### What is expected
The finished copy should hold every entry exactly as given, and no pictures.

Excerpts from a dataset
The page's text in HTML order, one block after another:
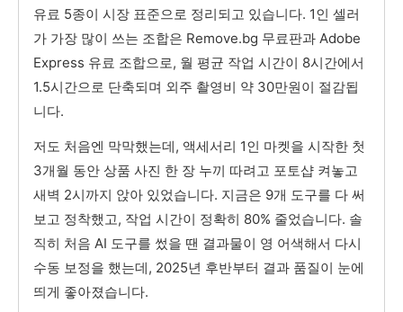
유료 5종이 시장 표준으로 정리되고 있습니다. 1인 셀러
가 가장 많이 쓰는 조합은 Remove.bg 무료판과 Adobe
Express 유료 조합으로, 월 평균 작업 시간이 8시간에서
1.5시간으로 단축되며 외주 촬영비 약 30만원이 절감됩
니다.
저도 처음엔 막막했는데, 액세서리 1인 마켓을 시작한 첫
3개월 동안 상품 사진 한 장 누끼 따려고 포토샵 켜놓고
새벽 2시까지 앉아 있었습니다. 지금은 9개 도구를 다 써
보고 정착했고, 작업 시간이 정확히 80% 줄었습니다. 솔
직히 처음 AI 도구를 썼을 땐 결과물이 영 어색해서 다시
수동 보정을 했는데, 2025년 후반부터 결과 품질이 눈에
띄게 좋아졌습니다.
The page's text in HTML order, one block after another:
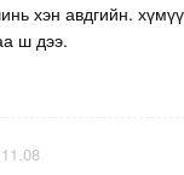
хэн авдгийн.
ш дээ.
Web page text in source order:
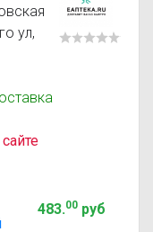
ул,
483.00руб
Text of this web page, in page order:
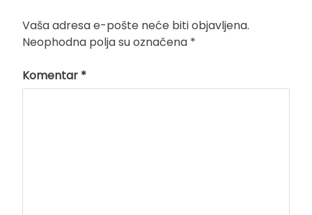
Vaša adresa e-pošte neće biti objavljena.
Neophodna polja su označena *
Komentar *
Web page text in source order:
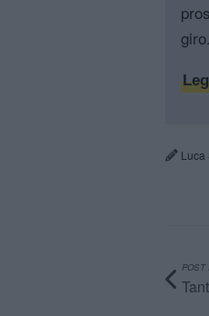
giro.
Luca
POST
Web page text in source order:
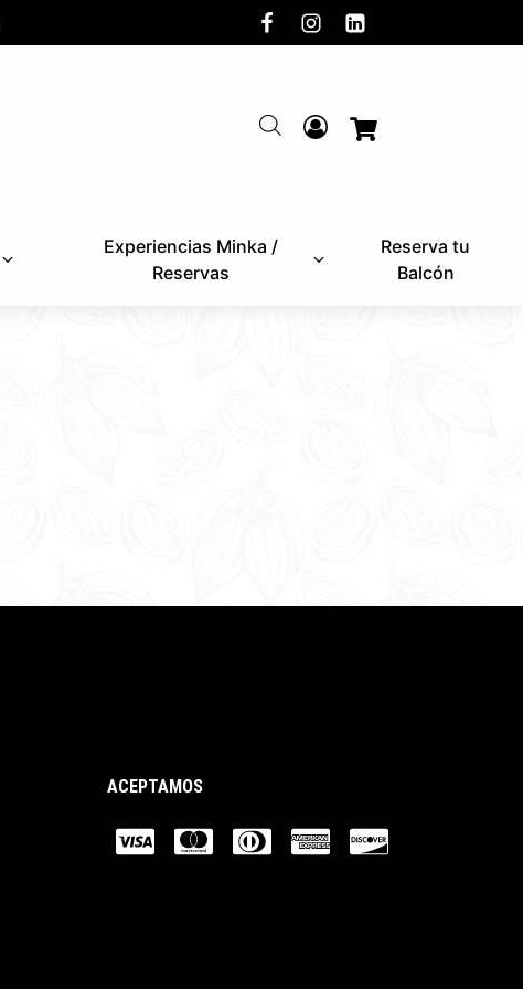
Experiencias Minka /
Reservas
Reserva tu
Balcón
ACEPTAMOS
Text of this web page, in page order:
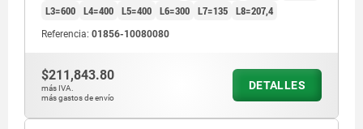
L3=600 L4=400 L5=400 L6=300 L7=135 L8=207,4
Referencia: 01856-10080080
$211,843.80
más IVA.
más gastos de envío
DETALLES
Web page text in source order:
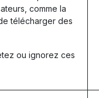
comme la
télécharger des
ou ignorez ces
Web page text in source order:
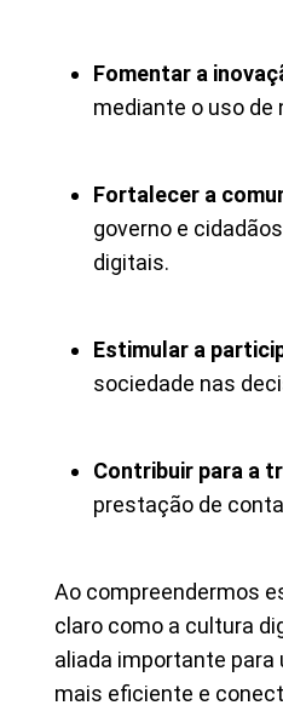
Fomentar a
mediante o uso de
Fortalecer a
governo e
digitais.
Estimular a
sociedade nas
Contribuir para a
prestação de
Ao compreendermos
claro como a cultura
aliada importante para
mais eficiente e
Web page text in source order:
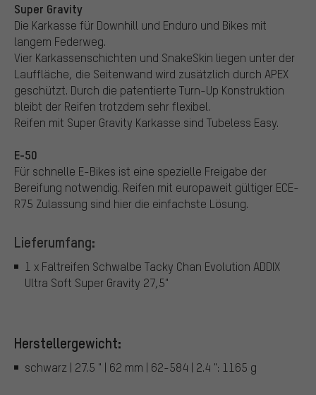
Super Gravity
Die Karkasse für Downhill und Enduro und Bikes mit
langem Federweg.
Vier Karkassenschichten und SnakeSkin liegen unter der
Lauffläche, die Seitenwand wird zusätzlich durch APEX
geschützt. Durch die patentierte Turn-Up Konstruktion
bleibt der Reifen trotzdem sehr flexibel.
Reifen mit Super Gravity Karkasse sind Tubeless Easy.
E-50
Für schnelle E-Bikes ist eine spezielle Freigabe der
Bereifung notwendig. Reifen mit europaweit gültiger ECE-
R75 Zulassung sind hier die einfachste Lösung.
Lieferumfang:
1 x Faltreifen Schwalbe Tacky Chan Evolution ADDIX
Ultra Soft Super Gravity 27,5"
Herstellergewicht:
schwarz | 27.5 " | 62 mm | 62-584 | 2.4 ": 1165 g

### Exercise result
The page's text in HTML order, one block after another:
유료 5종이 시장 표준으로 정리되고 있습니다. 1인 셀러
가 가장 많이 쓰는 조합은 Remove.bg 무료판과 Adobe
Express 유료 조합으로, 월 평균 작업 시간이 8시간에서
1.5시간으로 단축되며 외주 촬영비 약 30만원이 절감됩
니다.
저도 처음엔 막막했는데, 액세서리 1인 마켓을 시작한 첫
3개월 동안 상품 사진 한 장 누끼 따려고 포토샵 켜놓고
새벽 2시까지 앉아 있었습니다. 지금은 9개 도구를 다 써
보고 정착했고, 작업 시간이 정확히 80% 줄었습니다. 솔
직히 처음 AI 도구를 썼을 땐 결과물이 영 어색해서 다시
수동 보정을 했는데, 2025년 후반부터 결과 품질이 눈에
띄게 좋아졌습니다.
The page's text in HTML order, one block after another:
хэн авдгийн.
ш дээ.
Web page text in source order:
ул,
483.00руб
Text of this web page, in page order:
Vaša adresa e-pošte neće biti objavljena.
Neophodna polja su označena *
Komentar *
Web page text in source order:
giro.
Luca
POST
Web page text in source order:
Experiencias Minka /
Reservas
Reserva tu
Balcón
ACEPTAMOS
Text of this web page, in page order:
L3=600 L4=400 L5=400 L6=300 L7=135 L8=207,4
Referencia: 01856-10080080
$211,843.80
más IVA.
más gastos de envío
DETALLES
Web page text in source order:
comme la
télécharger des
ou ignorez ces
Web page text in source order:
Fomentar a
mediante o uso de
Fortalecer a
governo e
digitais.
Estimular a
sociedade nas
Contribuir para a
prestação de
Ao compreendermos
claro como a cultura
aliada importante para
mais eficiente e
Web page text in source order:
Super Gravity
Die Karkasse für Downhill und Enduro und Bikes mit
langem Federweg.
Vier Karkassenschichten und SnakeSkin liegen unter der
Lauffläche, die Seitenwand wird zusätzlich durch APEX
geschützt. Durch die patentierte Turn-Up Konstruktion
bleibt der Reifen trotzdem sehr flexibel.
Reifen mit Super Gravity Karkasse sind Tubeless Easy.
E-50
Für schnelle E-Bikes ist eine spezielle Freigabe der
Bereifung notwendig. Reifen mit europaweit gültiger ECE-
R75 Zulassung sind hier die einfachste Lösung.
Lieferumfang:
1 x Faltreifen Schwalbe Tacky Chan Evolution ADDIX
Ultra Soft Super Gravity 27,5"
Herstellergewicht:
schwarz | 27.5 " | 62 mm | 62-584 | 2.4 ": 1165 g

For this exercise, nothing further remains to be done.